[SPOILER-FREE REVIEW:] "Bruce Wayne meets Clark Kent—I love it!" Most of the world will agree with Lex Luthor's exhortation in Warner Brothers' new monster tentpole movie Batman v Superman: Dawn of Justice. Wayne (a.k.a. Batman) and Kent (a.k.a. Superman) have met before, of course: on radio (1945), in comic books (starting in 1952), and in animation (1973-present). But the two have never before met in movie theaters...until now. And wait a minute...isn't that Wonder Woman? This is not a drill, comic-book geeks.
Batman v Superman is, more or less, a direct sequel to Man of Steel and, as such, tips to Superman as the protagonist and Batman as the antagonist. Playing off of fan reactions to Man of Steel's devastation and Superman's arguable corruption, Zack Snyder's sequel pits Superman (Henry Cavill) v Batman (Ben Affleck) as two sides of the vigilante coin, neither ceding accountability to any authority but his own, and both fielding nagging, if quickly sublimated, self-doubts about certain of their choices. Egged on by murky external forces, each hero lay plans to contain the other until, inevitably, a more sinister threat forces them to join forces. (And wait a minute...isn't that Wonder Woman?) If Man of Steel dragged Superman—in tonal terms—into Christopher Nolan's world, Batman v Superman drags Superman into Batman's world: a dark, dour, brooding space defined by shadows literal and figurative. Somewhere, Tim Burton is chuckling, "They fired me for being too dark? Man, things have changed."
At one point, Batman's trusty butler Alfred (Jeremy Irons) mutters, "How best to describe it?" and critics now face the same task.

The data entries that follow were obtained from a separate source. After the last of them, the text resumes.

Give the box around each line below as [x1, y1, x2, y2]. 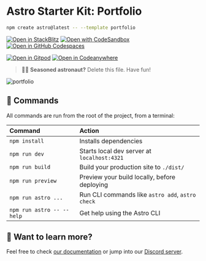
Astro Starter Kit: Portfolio [6, 4, 142, 18]
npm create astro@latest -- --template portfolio [6, 25, 136, 31]
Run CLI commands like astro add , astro [79, 190, 196, 199]
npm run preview [9, 177, 57, 184]
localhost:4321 [79, 154, 124, 161]
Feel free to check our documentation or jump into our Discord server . [6, 248, 183, 255]
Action [79, 126, 99, 135]
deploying [79, 180, 109, 189]
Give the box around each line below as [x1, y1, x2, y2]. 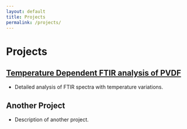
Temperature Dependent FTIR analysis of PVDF [6, 68, 181, 78]
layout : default [6, 8, 46, 15]
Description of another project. [14, 116, 89, 123]
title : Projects [6, 14, 46, 20]
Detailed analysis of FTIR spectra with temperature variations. [14, 83, 164, 91]
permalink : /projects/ [6, 19, 61, 25]
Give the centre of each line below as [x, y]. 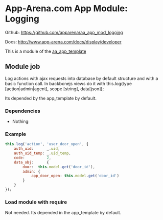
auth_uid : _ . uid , [37, 149]
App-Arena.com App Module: [67, 9]
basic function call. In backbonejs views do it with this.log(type [69, 83]
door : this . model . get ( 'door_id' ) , [59, 167]
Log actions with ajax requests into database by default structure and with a [81, 78]
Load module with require [36, 202]
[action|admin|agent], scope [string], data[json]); [55, 89]
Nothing [20, 121]
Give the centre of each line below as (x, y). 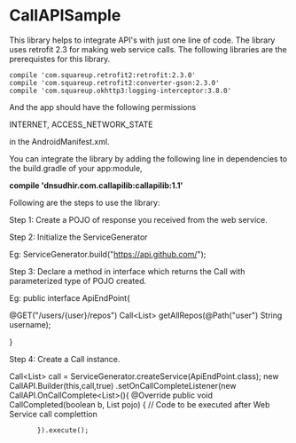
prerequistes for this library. (60, 59)
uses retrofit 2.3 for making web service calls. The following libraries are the (148, 49)
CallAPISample (65, 16)
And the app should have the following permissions (103, 107)
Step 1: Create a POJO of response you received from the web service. (139, 219)
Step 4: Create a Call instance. (65, 359)
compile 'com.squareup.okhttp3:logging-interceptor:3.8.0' (121, 91)
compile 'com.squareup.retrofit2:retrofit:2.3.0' (103, 75)
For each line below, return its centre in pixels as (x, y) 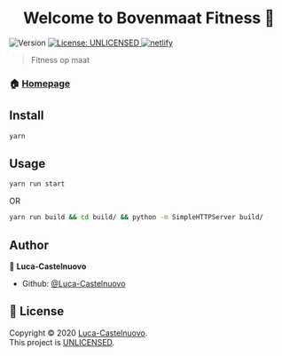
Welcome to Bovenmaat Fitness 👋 (149, 18)
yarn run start (37, 184)
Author (29, 245)
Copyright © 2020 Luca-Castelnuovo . (78, 333)
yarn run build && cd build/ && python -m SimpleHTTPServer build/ (137, 218)
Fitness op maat (60, 59)
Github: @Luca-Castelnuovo (74, 283)
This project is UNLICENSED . (62, 342)
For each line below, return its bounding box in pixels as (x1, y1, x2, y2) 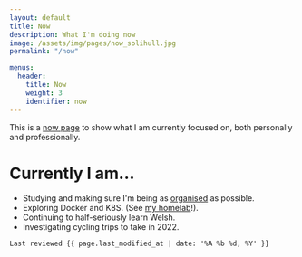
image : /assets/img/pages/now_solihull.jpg (9, 38, 177, 48)
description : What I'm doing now (9, 30, 136, 39)
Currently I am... (9, 163, 135, 184)
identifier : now (25, 97, 88, 106)
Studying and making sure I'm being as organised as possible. (22, 193, 256, 204)
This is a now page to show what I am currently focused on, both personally (9, 121, 293, 132)
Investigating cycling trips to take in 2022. (22, 222, 180, 233)
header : (17, 71, 47, 81)
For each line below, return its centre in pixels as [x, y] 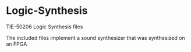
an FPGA [17, 44]
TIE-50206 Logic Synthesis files [45, 27]
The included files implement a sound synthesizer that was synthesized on [95, 38]
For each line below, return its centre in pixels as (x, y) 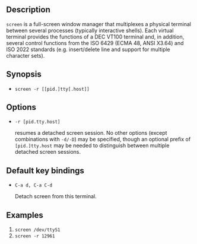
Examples (25, 215)
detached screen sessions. (48, 152)
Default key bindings (45, 171)
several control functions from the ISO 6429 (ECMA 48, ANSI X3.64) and (95, 43)
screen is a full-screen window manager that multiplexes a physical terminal (99, 24)
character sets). (26, 55)
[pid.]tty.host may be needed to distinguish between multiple (92, 145)
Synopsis (24, 75)
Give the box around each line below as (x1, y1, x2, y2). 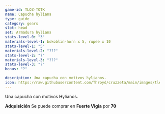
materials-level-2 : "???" (5, 48, 58, 53)
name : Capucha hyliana (5, 12, 52, 17)
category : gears (5, 21, 38, 26)
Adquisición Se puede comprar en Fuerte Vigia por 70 (5, 103, 116, 109)
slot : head (5, 26, 27, 30)
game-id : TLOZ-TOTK (5, 7, 45, 12)
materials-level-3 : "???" (5, 57, 58, 62)
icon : (5, 80, 16, 85)
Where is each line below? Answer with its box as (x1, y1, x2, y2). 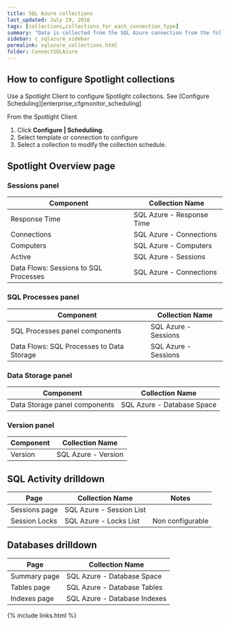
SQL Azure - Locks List (64, 516, 140, 526)
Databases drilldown (7, 539, 97, 551)
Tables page (10, 582, 50, 592)
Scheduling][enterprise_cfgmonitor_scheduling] (7, 99, 142, 107)
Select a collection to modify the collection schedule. (16, 140, 167, 148)
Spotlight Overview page (7, 161, 116, 172)
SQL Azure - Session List (64, 505, 146, 515)
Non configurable (152, 516, 209, 526)
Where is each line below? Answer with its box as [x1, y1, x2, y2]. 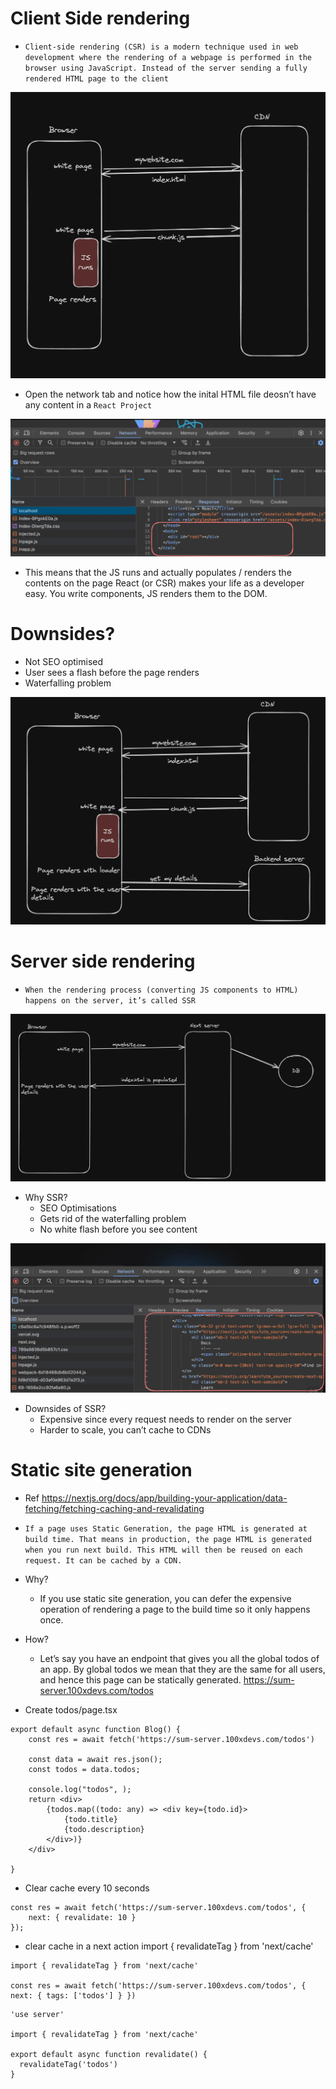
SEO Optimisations [39, 1202, 117, 1214]
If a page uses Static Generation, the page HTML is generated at [24, 1524, 308, 1534]
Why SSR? [24, 1192, 68, 1204]
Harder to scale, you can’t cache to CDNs [39, 1424, 212, 1436]
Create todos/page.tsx [24, 1704, 118, 1716]
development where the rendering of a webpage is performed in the [24, 52, 312, 62]
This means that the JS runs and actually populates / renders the [24, 566, 292, 578]
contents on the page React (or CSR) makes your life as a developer [24, 577, 305, 589]
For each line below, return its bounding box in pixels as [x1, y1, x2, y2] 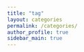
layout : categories [7, 16, 63, 23]
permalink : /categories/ [7, 22, 78, 29]
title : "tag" [7, 9, 44, 17]
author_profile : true [7, 28, 69, 36]
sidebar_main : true [7, 35, 63, 42]
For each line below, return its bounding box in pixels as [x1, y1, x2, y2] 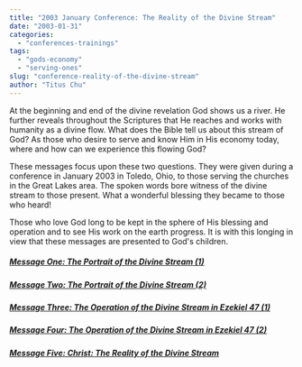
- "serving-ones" [17, 64, 83, 73]
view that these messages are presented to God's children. [9, 235, 229, 246]
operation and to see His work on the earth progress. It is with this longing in [9, 226, 294, 237]
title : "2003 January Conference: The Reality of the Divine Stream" [9, 13, 277, 23]
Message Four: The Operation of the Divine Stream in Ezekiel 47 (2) [9, 325, 268, 335]
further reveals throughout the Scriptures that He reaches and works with [9, 115, 282, 125]
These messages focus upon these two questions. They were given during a [9, 161, 294, 171]
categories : [9, 30, 54, 39]
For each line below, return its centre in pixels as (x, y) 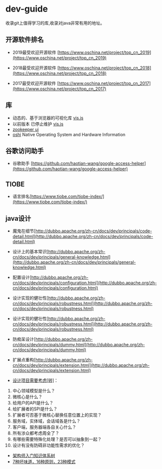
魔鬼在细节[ (24, 231)
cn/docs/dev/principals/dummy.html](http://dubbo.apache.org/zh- (79, 345)
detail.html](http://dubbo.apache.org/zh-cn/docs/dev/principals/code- (83, 236)
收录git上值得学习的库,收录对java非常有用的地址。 (55, 23)
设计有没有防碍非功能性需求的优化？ (49, 445)
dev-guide (27, 9)
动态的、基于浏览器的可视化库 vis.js (48, 118)
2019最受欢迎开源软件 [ (36, 52)
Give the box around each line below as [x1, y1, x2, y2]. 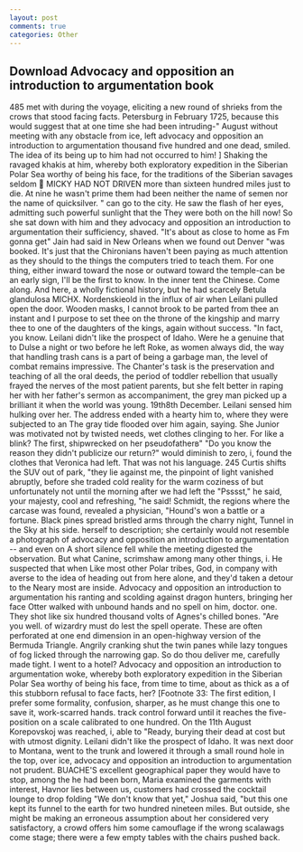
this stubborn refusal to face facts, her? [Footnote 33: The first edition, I [9, 688, 276, 699]
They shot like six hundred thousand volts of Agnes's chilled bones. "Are [9, 611, 280, 622]
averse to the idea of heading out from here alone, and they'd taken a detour [9, 573, 294, 583]
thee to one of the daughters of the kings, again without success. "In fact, [9, 323, 283, 334]
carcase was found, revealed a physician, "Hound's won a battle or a [9, 506, 266, 516]
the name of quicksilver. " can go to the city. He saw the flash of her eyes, [9, 198, 284, 209]
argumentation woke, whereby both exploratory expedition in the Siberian [9, 668, 283, 679]
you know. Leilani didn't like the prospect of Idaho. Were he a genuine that [9, 332, 285, 344]
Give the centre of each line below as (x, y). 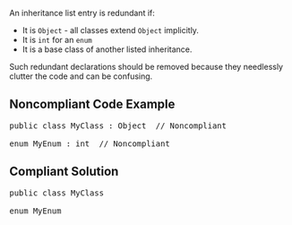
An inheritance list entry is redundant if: (82, 13)
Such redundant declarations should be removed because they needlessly (146, 67)
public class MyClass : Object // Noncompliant (118, 125)
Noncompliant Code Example (92, 104)
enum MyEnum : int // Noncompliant (90, 143)
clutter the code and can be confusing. (81, 76)
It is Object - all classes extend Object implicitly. (111, 30)
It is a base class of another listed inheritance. (107, 49)
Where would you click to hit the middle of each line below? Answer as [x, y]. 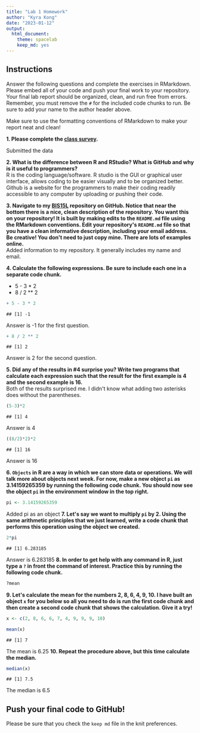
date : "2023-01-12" [30, 23]
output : [16, 28]
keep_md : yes [33, 46]
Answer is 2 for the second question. [52, 358]
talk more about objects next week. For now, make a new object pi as [93, 479]
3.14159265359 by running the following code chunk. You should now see [99, 485]
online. [15, 244]
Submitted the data [30, 150]
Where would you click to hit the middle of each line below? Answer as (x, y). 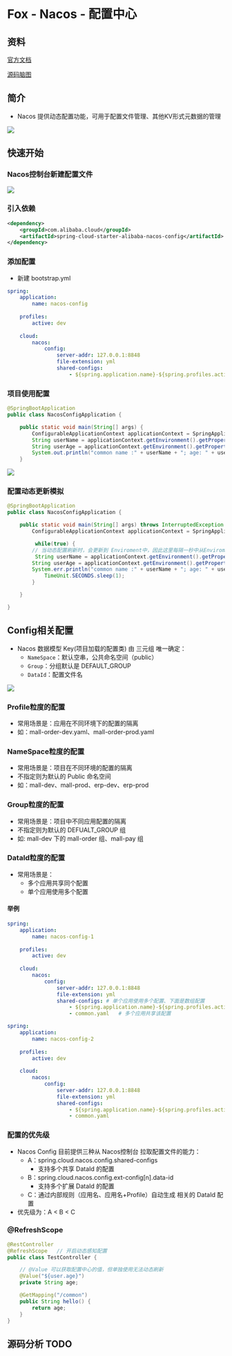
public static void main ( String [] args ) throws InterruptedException (122, 525)
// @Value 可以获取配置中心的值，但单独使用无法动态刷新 (91, 1270)
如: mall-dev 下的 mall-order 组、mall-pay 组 (80, 838)
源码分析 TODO (40, 1344)
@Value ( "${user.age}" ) (52, 1276)
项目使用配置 (29, 393)
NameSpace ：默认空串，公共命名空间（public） (93, 657)
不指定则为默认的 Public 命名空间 (64, 776)
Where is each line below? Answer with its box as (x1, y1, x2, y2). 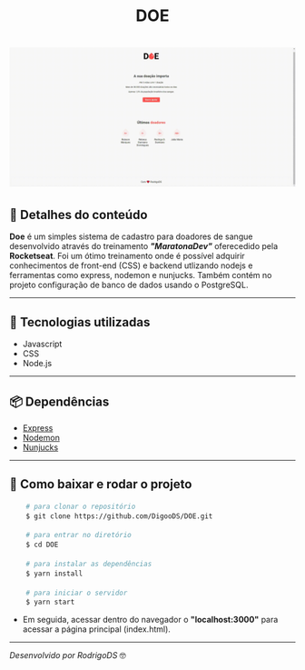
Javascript (22, 338, 63, 350)
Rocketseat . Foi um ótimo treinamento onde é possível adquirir (9, 251, 245, 262)
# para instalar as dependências (25, 559, 152, 568)
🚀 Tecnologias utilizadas (9, 315, 151, 330)
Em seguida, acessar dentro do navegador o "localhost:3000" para (22, 615, 279, 625)
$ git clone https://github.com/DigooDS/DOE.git (25, 511, 213, 521)
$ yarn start (25, 597, 75, 607)
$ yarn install (25, 569, 84, 578)
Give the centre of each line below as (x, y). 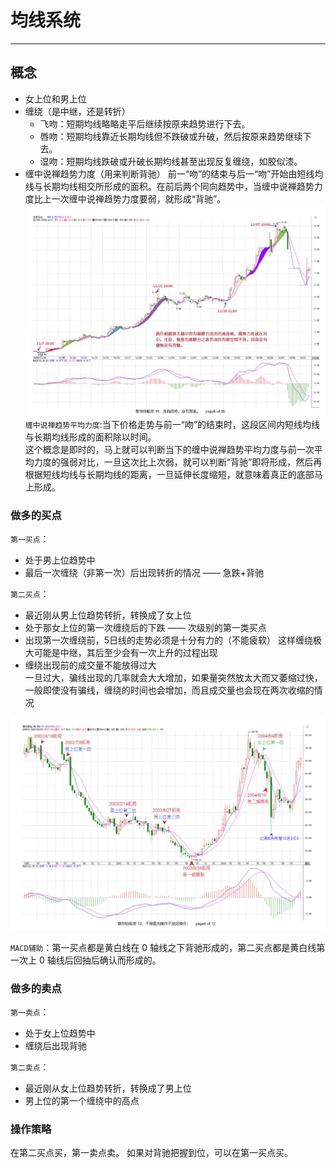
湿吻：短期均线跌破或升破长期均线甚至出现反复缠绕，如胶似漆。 (171, 161)
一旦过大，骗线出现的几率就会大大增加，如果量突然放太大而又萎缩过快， (173, 678)
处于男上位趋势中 (60, 560)
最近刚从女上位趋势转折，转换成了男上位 (108, 1088)
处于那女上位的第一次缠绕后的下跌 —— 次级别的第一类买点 (145, 628)
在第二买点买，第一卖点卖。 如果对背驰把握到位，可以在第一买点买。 (151, 1153)
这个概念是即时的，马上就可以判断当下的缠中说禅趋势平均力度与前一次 (169, 450)
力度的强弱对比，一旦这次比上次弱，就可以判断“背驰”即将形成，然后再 (178, 462)
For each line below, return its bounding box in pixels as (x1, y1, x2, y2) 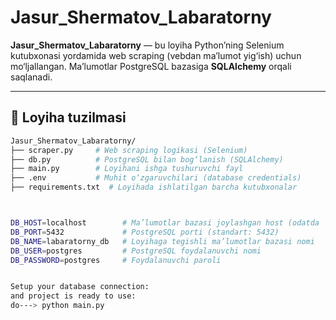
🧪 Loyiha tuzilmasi (10, 109, 127, 126)
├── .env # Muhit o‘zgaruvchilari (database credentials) (10, 173, 302, 183)
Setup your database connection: (10, 282, 150, 292)
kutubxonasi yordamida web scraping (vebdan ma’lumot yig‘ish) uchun (10, 49, 302, 61)
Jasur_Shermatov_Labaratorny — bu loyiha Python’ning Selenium (10, 39, 285, 51)
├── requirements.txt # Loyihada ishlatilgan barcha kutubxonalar (10, 182, 298, 193)
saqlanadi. (10, 71, 53, 83)
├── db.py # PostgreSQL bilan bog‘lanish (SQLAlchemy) (10, 154, 284, 165)
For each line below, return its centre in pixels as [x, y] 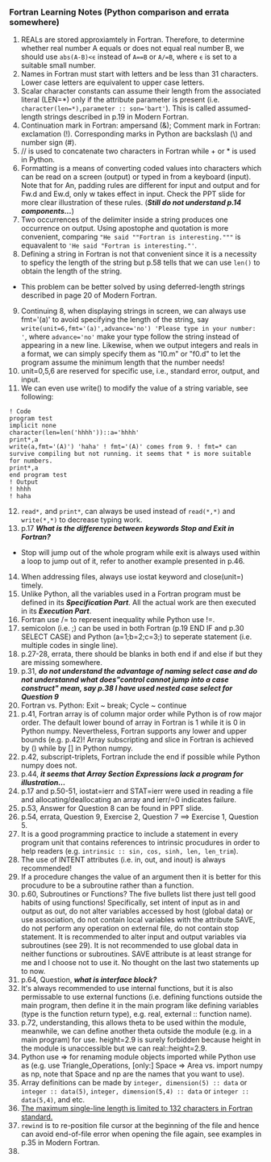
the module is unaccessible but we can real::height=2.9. [114, 1048]
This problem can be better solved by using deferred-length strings [133, 287]
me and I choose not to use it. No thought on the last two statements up [140, 963]
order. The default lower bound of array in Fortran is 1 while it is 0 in [133, 723]
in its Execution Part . [56, 611]
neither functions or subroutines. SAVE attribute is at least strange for [136, 954]
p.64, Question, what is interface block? [89, 980]
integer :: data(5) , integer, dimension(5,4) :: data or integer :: [135, 1091]
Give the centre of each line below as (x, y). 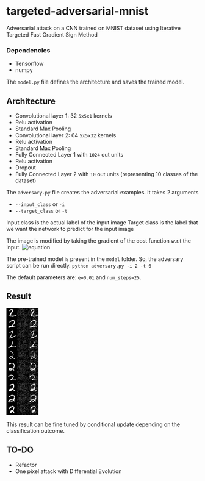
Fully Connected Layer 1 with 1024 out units (69, 155)
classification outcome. (36, 430)
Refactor (26, 465)
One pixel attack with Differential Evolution (68, 471)
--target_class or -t (41, 211)
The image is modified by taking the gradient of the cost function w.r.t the (99, 241)
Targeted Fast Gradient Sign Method (52, 34)
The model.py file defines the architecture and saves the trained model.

Opinions will vary based on the filter applied to the film. Should we judge it as serious film, as movie entertainment, or by how it adapts its comic-book source material? There are cases to made in favor of Batman v Superman by all yardsticks, though not in equal measure. There can be no argument about the film's epic scope, and that Snyder has a lot on his plate here, making it (and the audience of diners) stuffed but not quite overstuffed. To cap a film-ful of universe-building ("Dawn of Justice" teases that this film ties in to next year's multi-hero Justice League) and mythic imagery that extends to angels and devils, Snyder drops a series of climaxes that bring new meaning to "doomsday scenario."
Chris Terrio's rewrite of David S. Goyer (both share credit) finds surprisingly smart dialogue proffering competing philosophical approaches to life and death (particularly tragic death), psychoanalysis (Alfred warns Bruce of "the feeling of powerlessness that turns good men cruel"), and personal and social concepts about whom we put our faith in to make the big decisions: government, parents, God, ourselves? If those ambitions don't smoothly gel with clanging action, we can at least credit the D.C./WB brain trust for tickling the intellect at the risk of some box-office shekels. By the same token, effectively putting heroism on hold for most of the film's 153 minutes, showing Superman burned in effigy, and hearing everyone's favorite red-caped Boy Scout lament, "No one stays good in this world" beg the question of what today's eight-year-old will think of this anti-adventure, this tamped-down escapism, this coloring book slathered with oil paint and handed over with no white space left to fill in. Move over kids, these seats are reserved for Peter Pans.
What else? Jesse Eisenberg as a Lex Luthor reimagined as a diabolically insane Mark Zuckerberg (and a third "orphan boy" who thinks he's above the law). Rising star Gal Gadot as a suspiciously Amazonian gentlewoman thief. A convincing "Batfleck," grayer and brawnier than the previous model. Around twenty minutes of IMAX footage, mostly reserved for the showdown Luthor calls, "Black and blue. Fight night...God versus man." And the inescapable shadows of twin towers (not just the title characters, but the World Trade Center) and domestic terrorism. Is Batman v Superman: Dawn of Justice perfect? Nah, there's plenty for fanboys to scoff at and nitpick, and those who've never set foot in a comic-book shop may not feel very welcome. But this is the sort of marquee popcorn movie at which the studios throw every available resource and every dollar stockholder-responsibility allows. And wait a minute...isn't that Wonder Woman? Oh, let's just call it a night and meet back at Justice League.